[Collection entries]
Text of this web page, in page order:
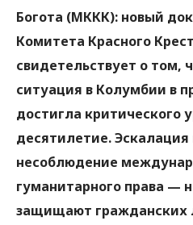
Богота (МККК): новый
Комитета Красного
свидетельствует о том,
ситуация в Колумбии в
достигла критического
десятилетие.
несоблюдение
гуманитарного права —
защищают гражданских
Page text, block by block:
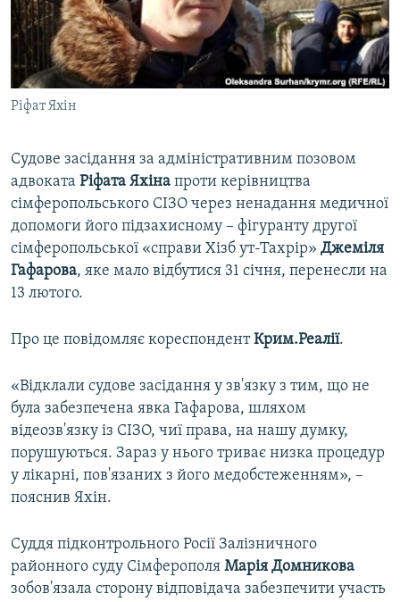
ВІДЕОУРОКИ «ELIFBE»
СВІДЧЕННЯ ОКУПАЦІЇ
УКРАЇНСЬКА ПРОБЛЕМА КРИМУ
ІНФОГРАФІКА
Русский
Qırımtatar
ДОЛУЧАЙСЯ!
Усі сайти RFE/RL
Ріфат Яхін
Судове засідання за адміністративним позовом
адвоката Ріфата Яхіна проти керівництва
сімферопольського СІЗО через ненадання медичної
допомоги його підзахисному – фігуранту другої
сімферопольської «справи Хізб ут-Тахрір» Джеміля
Гафарова, яке мало відбутися 31 січня, перенесли на
13 лютого.
Про це повідомляє кореспондентКрим.Реалії.
«Відклали судове засідання у зв'язку з тим, що не
була забезпечена явка Гафарова, шляхом
відеозв'язку із СІЗО, чиї права, на нашу думку,
порушуються. Зараз у нього триває низка процедур
у лікарні, пов'язаних з його медобстеженням», –
пояснив Яхін.
Суддя підконтрольного Росії Залізничного
районного суду Сімферополя Марія Домникова
зобов'язала сторону відповідача забезпечити участь

:: PROBLEM TO WORK ON ::
Exactly as they stand, the entries must be written out again, pictures excluded.

:: SOLVED EXERCISE ::
Text of this web page, in page order:
Богота (МККК): новый
Комитета Красного
свидетельствует о том,
ситуация в Колумбии в
достигла критического
десятилетие.
несоблюдение
гуманитарного права —
защищают гражданских
Page text, block by block:
ВІДЕОУРОКИ «ELIFBE»
СВІДЧЕННЯ ОКУПАЦІЇ
УКРАЇНСЬКА ПРОБЛЕМА КРИМУ
ІНФОГРАФІКА
Русский
Qırımtatar
ДОЛУЧАЙСЯ!
Усі сайти RFE/RL
Ріфат Яхін
Судове засідання за адміністративним позовом
адвоката Ріфата Яхіна проти керівництва
сімферопольського СІЗО через ненадання медичної
допомоги його підзахисному – фігуранту другої
сімферопольської «справи Хізб ут-Тахрір» Джеміля
Гафарова, яке мало відбутися 31 січня, перенесли на
13 лютого.
Про це повідомляє кореспондентКрим.Реалії.
«Відклали судове засідання у зв'язку з тим, що не
була забезпечена явка Гафарова, шляхом
відеозв'язку із СІЗО, чиї права, на нашу думку,
порушуються. Зараз у нього триває низка процедур
у лікарні, пов'язаних з його медобстеженням», –
пояснив Яхін.
Суддя підконтрольного Росії Залізничного
районного суду Сімферополя Марія Домникова
зобов'язала сторону відповідача забезпечити участь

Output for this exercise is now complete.